Golfer Phil Mickelson Avoids Insider Trading Charges Thanks to Newman Decision

Phil Mickelson owes his freedom to the landmark insider trading case, U.S. v. Newman, 773 F.3d 438 (2d Cir. 2014). In late-July 2012, Mickelson traded on inside information about Dean Foods Company ("Dean Foods") on a tip from a sports gambler, William Walters, and reaped a $931,000 profit. But under Newman, Mickelson was not liable for insider trading unless he knew that the original source of the information, Dean Foods Director Thomas Davis, tipped in exchange for a "pecuniary or similarly valuable" benefit. 773 F.3d at 452. Because the U.S. Attorney's Office and the SEC did not show that Mickelson knew Davis tipped for such a benefit, Mickelson was not charged with insider trading. This is a very favorable outcome for Mickelson, because prior to Newman this type of conduct was routinely charged by the U.S. Attorney's Office and the SEC as insider trading. Before Newman, the U.S. Attorney's Office and the SEC routinely brought insider trading charges (and won) against people who traded based on a tip of inside information received from a "friend." Mickelson did just that, because he traded based on a tip from Walters, a friend who Mickelson owed money from sports betting at the time. (SEC Compl. ¶ 8.) In fact, Mickelson used some of the $932,000 profit from his trading to repay his debt to Walters.

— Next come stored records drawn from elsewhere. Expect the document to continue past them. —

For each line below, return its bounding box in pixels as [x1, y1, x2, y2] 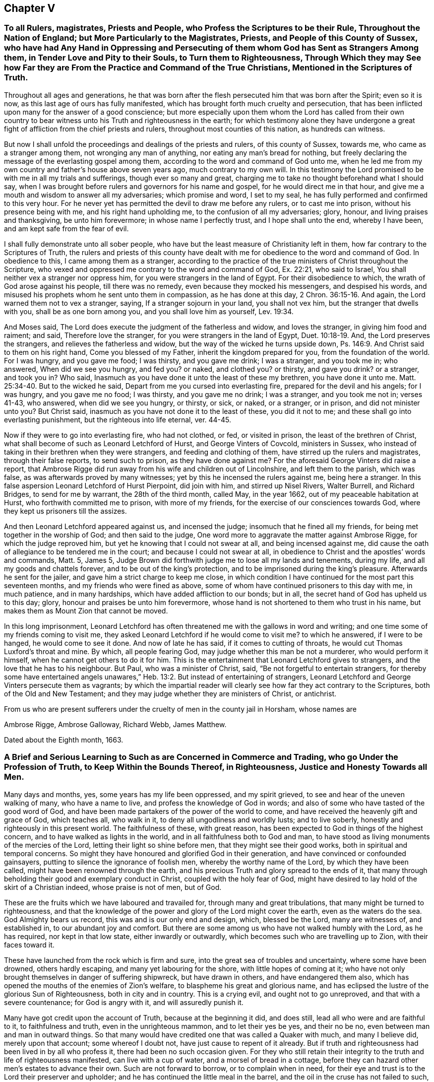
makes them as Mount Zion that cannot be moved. [4, 606, 168, 615]
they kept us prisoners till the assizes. [4, 506, 127, 515]
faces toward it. [4, 940, 55, 949]
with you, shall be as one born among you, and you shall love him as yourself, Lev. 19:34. [4, 307, 294, 316]
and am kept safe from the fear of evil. [4, 224, 129, 233]
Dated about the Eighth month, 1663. [4, 735, 124, 744]
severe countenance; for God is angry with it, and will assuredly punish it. [4, 998, 244, 1007]
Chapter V [4, 2, 56, 14]
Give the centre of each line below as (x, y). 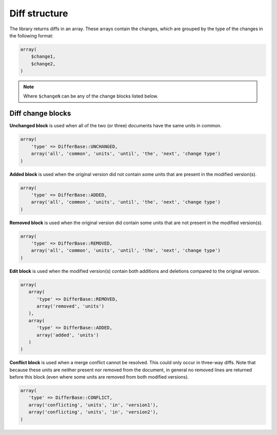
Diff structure (39, 13)
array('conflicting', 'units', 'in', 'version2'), (93, 412)
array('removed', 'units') (71, 306)
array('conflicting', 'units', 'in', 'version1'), (93, 405)
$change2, (43, 64)
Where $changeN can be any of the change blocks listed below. (91, 96)
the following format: (32, 35)
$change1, (43, 57)
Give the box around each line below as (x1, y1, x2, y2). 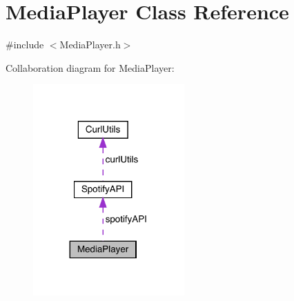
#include (6, 37, 44, 52)
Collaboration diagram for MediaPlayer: (6, 60, 175, 75)
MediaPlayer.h (59, 37, 121, 52)
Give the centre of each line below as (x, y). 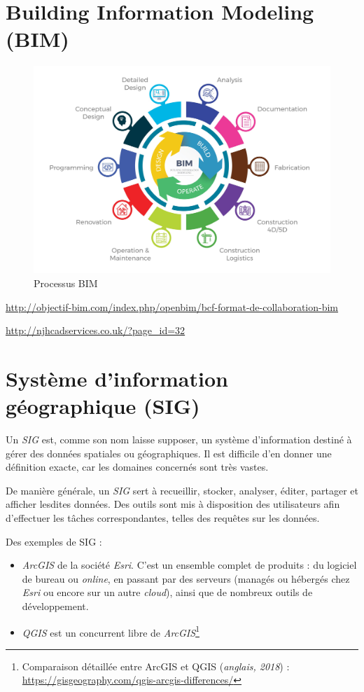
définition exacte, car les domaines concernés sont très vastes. (137, 467)
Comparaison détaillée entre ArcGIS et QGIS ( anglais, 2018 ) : (156, 666)
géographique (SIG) (103, 406)
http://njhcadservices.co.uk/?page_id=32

But after Newman, the critical inquiry for liability is whether Mickelson knew that the original source of the tip, Thomas Davis, a director of Dean Foods, tipped the inside information in exchange for a pecuniary or similarly valuable benefit.[1] Neither the SEC nor the U.S. Attorney's Office alleged that Mickelson had such knowledge. In fact, Mr. Davis did tip for monetary benefit - in exchange for $1,000,000 in funds from Walters. But there is no allegation that Mickelson knew about this monetary exchange. Thus, Mickelson avoided charges.

Mickelson did not escape scot-free, however. He settled with the SEC as a Relief Defendant in a larger case against Davis and Walters, and is paying back the $932,000, plus prejudgment interest. A Relief Defendant is not alleged to have engaged in wrongdoing, but is alleged to have received the proceeds of someone else's wrongdoing without a legitimate claim.

The Mickelson case underscores the importance of Newman in providing new defenses and protections against insider trading charges. Potential defendants now have much greater ability to avoid insider trading charges, even in compromising circumstances. This makes it more important than ever to retain counsel immediately upon learning of an investigation. Counsel can help exploit the defenses available under Newman, and help avoid any charges.